Kapitel 16
Ach du Scheiße.« Ich wich zurück.
Van, ein nichtssagender, bleicher Mann, trat vor. Der unauffällige Eindruck verflog, als eine Woge magischer Macht uns überrollte. Verdammt. Der Kerl war stark. Camille schnappte nach Luft, und mir wurde klar, dass sie seine Energie noch viel mehr spürte als ich.
»Ist der übel?«, raunte ich ihr zu.
»Ja ... ganz übel.« Sie rückte dichter an mich heran.
Aus dieser Lage gab es kein glimpfliches Entkommen. Wir konnten uns jedenfalls nicht herausreden, was ihr zertrümmertes Labor anging, das stand fest. Ich ließ mein Stilett aus dem Ärmel vorschnellen und jammerte innerlich nach Lysanthra. Aber ich hatte schon gekämpft, ehe ich sie geführt hatte, und wenn es sein musste, auch mit bloßen Händen.
Camille holte tief Luft, und ich warf ihr einen Blick zu. Sie rief die Energie des Gewitters herab, das draußen gerade losbrach. Sie konnte nicht nur die Mondmutter beschwören, sondern auch Blitze. Sie hatte eine Schwäche für diese zackigen Energiestöße, und die Blitze wiederum hatten Camille ein bisschen zu gern.
Van hielt den Blick auf uns gerichtet und fragte Jaycee: »Was meinst du, wie viel wir für die beiden bekommen?«
Sie musterte uns von oben bis unten wie zwei Brathühnchen. »Zwei von den dreien? Mehr als wir erwarten würden, schätze ich, aber wir dürfen es nicht darauf ankommen lassen. Die Chefin soll doch nicht glauben, wir wollten nur den Preis in die Höhe treiben. Wenn sie auch nur den Verdacht hegt, wir würden sie übers Ohr hauen wollen, sind wir geliefert.«
»Wovon sprecht ihr?« Ich bewegte mich leicht, um genau die richtige Position zu finden. Es war offensichtlich, dass sie uns nicht erlauben würden, einfach davonzuspazieren.

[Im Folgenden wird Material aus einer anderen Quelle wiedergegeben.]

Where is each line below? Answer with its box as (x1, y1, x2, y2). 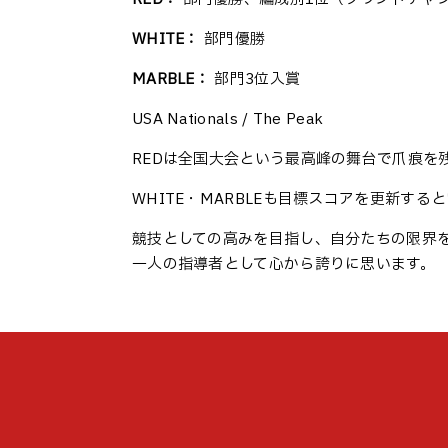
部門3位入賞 (210, 68, 301, 91)
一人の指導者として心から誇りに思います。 (132, 253, 435, 276)
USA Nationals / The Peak (132, 108, 324, 131)
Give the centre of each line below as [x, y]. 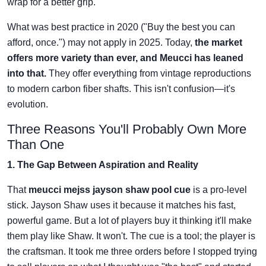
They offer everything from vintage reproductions [149, 73]
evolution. [28, 104]
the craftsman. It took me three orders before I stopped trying [132, 251]
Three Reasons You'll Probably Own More [127, 129]
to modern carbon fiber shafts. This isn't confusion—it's [121, 88]
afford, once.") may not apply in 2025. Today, [101, 42]
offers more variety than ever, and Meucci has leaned [125, 58]
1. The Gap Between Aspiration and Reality [103, 164]
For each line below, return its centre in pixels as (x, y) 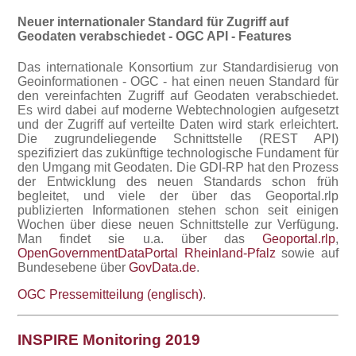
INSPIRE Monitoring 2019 (109, 339)
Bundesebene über (74, 267)
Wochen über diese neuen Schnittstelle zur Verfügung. (178, 224)
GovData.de (163, 267)
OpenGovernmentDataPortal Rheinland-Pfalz (147, 253)
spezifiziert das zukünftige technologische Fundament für (178, 153)
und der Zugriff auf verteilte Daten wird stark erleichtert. (178, 124)
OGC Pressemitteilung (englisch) (110, 294)
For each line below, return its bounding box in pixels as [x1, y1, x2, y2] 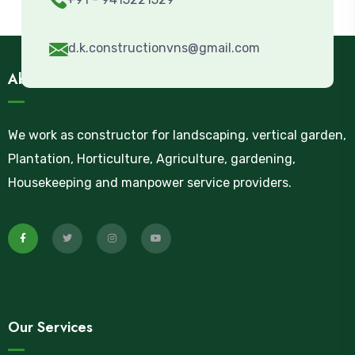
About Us [8, 69, 68, 90]
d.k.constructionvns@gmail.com [68, 40, 261, 55]
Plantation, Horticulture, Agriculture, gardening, [8, 151, 296, 166]
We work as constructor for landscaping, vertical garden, [8, 128, 346, 143]
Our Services [8, 317, 93, 338]
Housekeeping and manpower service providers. [8, 175, 292, 190]
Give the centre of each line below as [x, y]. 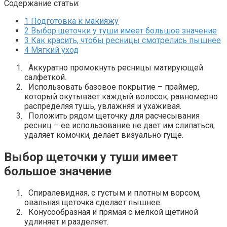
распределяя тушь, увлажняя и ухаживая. [103, 106]
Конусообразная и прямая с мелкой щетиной [111, 212]
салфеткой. [45, 77]
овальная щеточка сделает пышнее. [93, 203]
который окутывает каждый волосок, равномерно [121, 96]
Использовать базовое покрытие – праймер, [112, 87]
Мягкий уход [54, 50]
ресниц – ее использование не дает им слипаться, [120, 125]

»Anscheinend hat eine gewisse Dämonengeneralin, für die wir arbeiten, ein hübsches Sümmchen auf eure hübschen Köpfchen ausgesetzt«, antwortete Van. »Wir planen diesen Moment - oder zumindest einen ähnlichen - schon seit zwei Wochen. Unsere einzige Befürchtung war, dass die anderen Rekruten uns bei euch zuvorkommen könnten.«
Die Bedeutung seiner Worte traf mich wie ein kalter Schwall, und ich schwankte einen Augenblick lang. Dann fand ich wieder festen Stand, breitbeiniger als vorher. »Ihr arbeitet also für Stacia.«
»Das ist eine Falle.« Camille seufzte leise. »Die Kojote- Wandler, der Wolfsdorn ... alles nur, um unsere Aufmerksamkeit zu erregen und uns zu euch zu locken ? «
»Nein, das mit den dämlichen Kojoten war pures Glück. Die wollten Wolfsdorn, um jeden Preis. Da haben wir beschlossen, euch damit aus der Reserve zu locken. Früher oder später musstet ihr ja darauf aufmerksam werden. Schließlich steckt ihr eure Nasen in alles rein, was in dieser Stadt vor sich geht. Wir brauchten nur ein wenig Geduld. Und je mehr Werwölfe wir inzwischen bekommen haben, desto mehr Rohstoffe konnten wir gewinnen, und desto mehr Profit haben wir obendrein gemacht. Alles, was wir für den Wolfsdorn einnehmen, ist unser persönlicher Gewinn.«
Verdammt... aber einen Vorteil hatten wir. Offenbar ahnten sie nicht, worauf die Kojoten es in Wahrheit abgesehen hatten, was bedeutete, dass sie nichts von Amber und dem
Geistsiegel wussten. Denn wenn Stacia erfahren hätte, dass wir dem sechsten Siegel auf der Spur waren, hätten wir sie persönlich im Nacken gehabt.
»Was habt ihr mit uns vor?« Ich versuchte abzuschätzen, was für Zauber sie so aus dem Ärmel schütteln konnten. Camille wusste das sicher besser als ich, aber vor den beiden konnte ich sie schlecht danach fragen. Die Sprengfalle an der Tür war eine deutliche Warnung gewesen, dass wir es hier nicht mit Anfängern zu tun hatten.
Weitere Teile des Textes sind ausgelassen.